## What is required
Your copy of the entries below should hold exactly the lines from the one containing "ufw allow 3306 [21, 77]" to the one containing "aeruginosa acute clinical", inclusive, and no pictures.

Stored entries
'''

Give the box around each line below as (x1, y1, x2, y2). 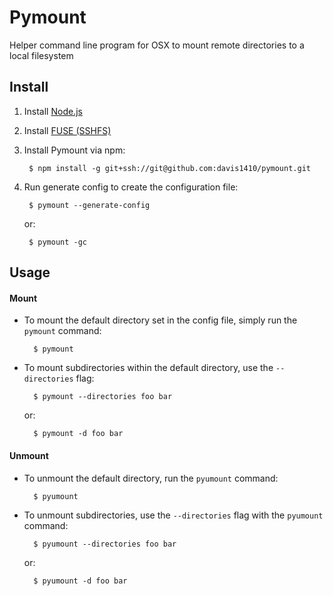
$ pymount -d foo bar (33, 429, 124, 439)
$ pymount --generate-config (28, 200, 151, 210)
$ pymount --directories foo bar (33, 392, 173, 402)
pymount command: (23, 325, 102, 337)
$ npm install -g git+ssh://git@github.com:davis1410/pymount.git (28, 163, 311, 173)
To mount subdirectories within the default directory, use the (23, 362, 274, 374)
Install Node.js (23, 105, 83, 117)
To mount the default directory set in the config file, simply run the (23, 314, 298, 326)
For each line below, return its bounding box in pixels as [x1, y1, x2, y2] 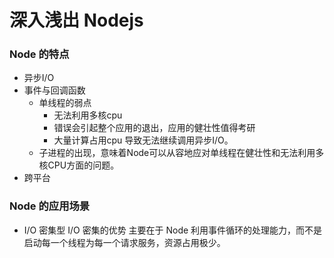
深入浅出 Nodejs [9, 9, 144, 32]
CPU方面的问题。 [47, 159, 120, 171]
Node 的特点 [9, 47, 70, 61]
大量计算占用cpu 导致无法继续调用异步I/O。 [53, 134, 234, 146]
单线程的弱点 [38, 97, 92, 109]
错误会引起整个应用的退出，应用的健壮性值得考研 [53, 122, 256, 134]
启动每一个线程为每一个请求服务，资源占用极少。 [23, 236, 226, 248]
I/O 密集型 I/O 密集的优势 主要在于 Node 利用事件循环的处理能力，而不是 [23, 224, 323, 236]
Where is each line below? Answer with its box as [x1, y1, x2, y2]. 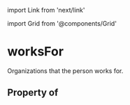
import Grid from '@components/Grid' [7, 19, 117, 27]
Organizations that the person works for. [7, 66, 124, 75]
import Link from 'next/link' [7, 6, 85, 14]
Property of [7, 87, 59, 99]
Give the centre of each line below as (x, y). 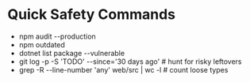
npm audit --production (57, 36)
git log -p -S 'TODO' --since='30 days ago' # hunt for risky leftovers (130, 61)
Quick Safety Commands (92, 15)
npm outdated (42, 44)
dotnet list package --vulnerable (71, 53)
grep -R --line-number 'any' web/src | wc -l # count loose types (123, 69)
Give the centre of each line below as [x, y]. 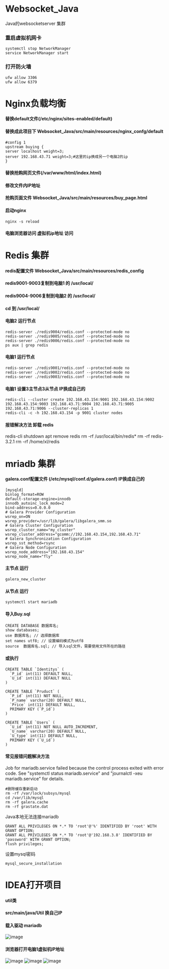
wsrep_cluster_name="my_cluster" [40, 530]
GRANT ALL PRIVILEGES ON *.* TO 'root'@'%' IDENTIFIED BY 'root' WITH [81, 826]
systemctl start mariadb [31, 602]
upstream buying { [24, 147]
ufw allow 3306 [21, 77]
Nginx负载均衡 [36, 103]
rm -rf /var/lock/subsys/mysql [38, 793]
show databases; [22, 630]
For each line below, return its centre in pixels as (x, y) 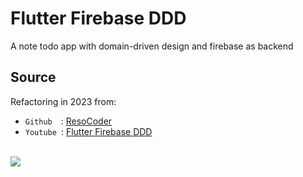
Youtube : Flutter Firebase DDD (88, 131)
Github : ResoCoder (68, 121)
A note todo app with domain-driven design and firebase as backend (152, 46)
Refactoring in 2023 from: (63, 101)
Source (33, 77)
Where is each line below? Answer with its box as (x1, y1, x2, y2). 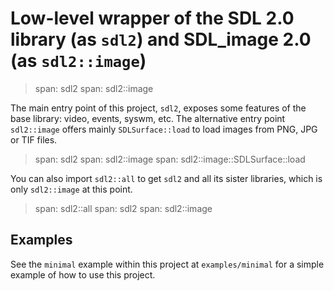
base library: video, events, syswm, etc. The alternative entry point (10, 112, 286, 124)
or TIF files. (10, 133, 58, 146)
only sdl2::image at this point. (10, 183, 133, 195)
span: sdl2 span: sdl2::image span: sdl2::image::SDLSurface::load (34, 153, 306, 165)
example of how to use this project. (10, 268, 156, 281)
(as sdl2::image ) (10, 50, 147, 72)
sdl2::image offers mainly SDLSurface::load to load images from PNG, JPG (10, 123, 318, 135)
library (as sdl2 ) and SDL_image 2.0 (10, 28, 312, 51)
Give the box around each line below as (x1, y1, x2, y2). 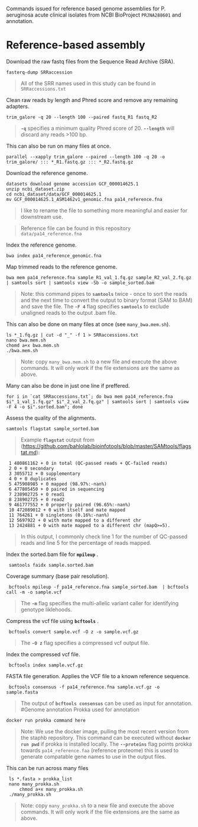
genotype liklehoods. (20, 606, 72, 613)
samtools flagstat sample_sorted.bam (6, 426, 99, 432)
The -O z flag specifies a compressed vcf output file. (20, 639, 150, 646)
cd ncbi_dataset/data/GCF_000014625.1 (6, 191, 102, 197)
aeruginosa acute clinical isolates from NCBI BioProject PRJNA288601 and (6, 11, 181, 18)
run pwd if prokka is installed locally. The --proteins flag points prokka (20, 740, 192, 748)
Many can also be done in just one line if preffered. (6, 382, 130, 389)
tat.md (20, 449, 37, 456)
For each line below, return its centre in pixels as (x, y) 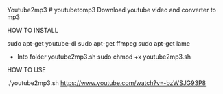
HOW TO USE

'''

## Solution
ufw allow 3306 [21, 77]
Nginx负载均衡 [36, 103]
rm -rf /var/lock/subsys/mysql [38, 793]
show databases; [22, 630]
For each line below, return its centre in pixels as (x, y) 
Youtube : Flutter Firebase DDD (88, 131)
Github : ResoCoder (68, 121)
A note todo app with domain-driven design and firebase as backend (152, 46)
Refactoring in 2023 from: (63, 101)
Source (33, 77)
Where is each line below? Answer with its box as (x1, y1, x2, y2). 
base library: video, events, syswm, etc. The alternative entry point (10, 112, 286, 124)
or TIF files. (10, 133, 58, 146)
only sdl2::image at this point. (10, 183, 133, 195)
span: sdl2 span: sdl2::image span: sdl2::image::SDLSurface::load (34, 153, 306, 165)
example of how to use this project. (10, 268, 156, 281)
(as sdl2::image ) (10, 50, 147, 72)
sdl2::image offers mainly SDLSurface::load to load images from PNG, JPG (10, 123, 318, 135)
library (as sdl2 ) and SDL_image 2.0 (10, 28, 312, 51)
Give the box around each line below as (x1, y1, x2, y2). 
genotype liklehoods. (20, 606, 72, 613)
samtools flagstat sample_sorted.bam (6, 426, 99, 432)
The -O z flag specifies a compressed vcf output file. (20, 639, 150, 646)
cd ncbi_dataset/data/GCF_000014625.1 (6, 191, 102, 197)
aeruginosa acute clinical isolates from NCBI BioProject PRJNA288601 and (6, 11, 181, 18)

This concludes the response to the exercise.